Science falls short on many things regarding the human mind. I am bi-polar and in the prognosis and treatment of my disorder I was exposed to the ‘best’ in which science had to offer on the study of the mind. It was a joke in ‘hit or miss’ techniques and drugs which cured one person while having an adverse affect on me.

You can lord a thing or two over me Atheist, but you can’t lord over me the understanding of death, or what makes us who we are. In that realm you tread as shakily as if you had just picked up my bible and tried to believe in it.

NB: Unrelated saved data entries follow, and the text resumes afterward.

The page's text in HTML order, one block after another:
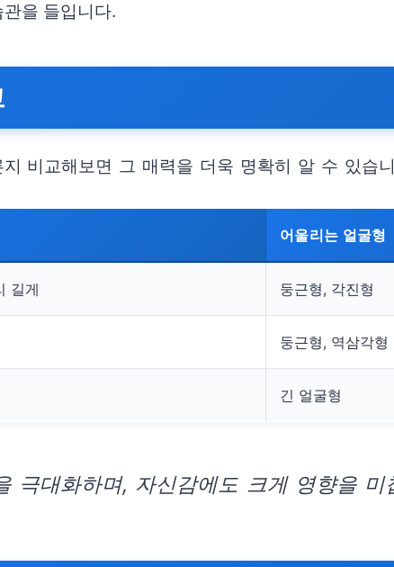
을 들입니다.
비교해보면 그 매력을 더욱 명확히 알 수 있습
어울리는 얼굴형
길게 둥근형, 각진형
둥근형, 역삼각형
긴 얼굴형
극대화하며, 자신감에도 크게 영향을 미

With that I’ll restate the MOST obvious.

Without your brochure you do NOT know what awaits you when you die. To claim you do is to cross over into my realm. And if you’re going to claim assurance in that which you have absolutely NO scientific evidence, then I caution you, for now you’re relying on faith.

sirkolgate said...

CK karlo said: But one things for sure: these egos are not going to survive death--we don't need a brochure to tell us that.

Very true.


CK how do you know if this is true?

Truth is something many of us look for but never find, especially on the subject of death and afterlife.

Have you two claimed to have answered this question which has plagued mankind for thousands of years?

You know, there's a stereotype which make Atheists out to be pompous assholes who claim full understanding of everything... you want to claim more ownership of that stereotype or would you like to rephrase your rather ludicrous statements.

Let me HELP you.

Karl: “I claim, based on my opinion, that there is no afterlife.”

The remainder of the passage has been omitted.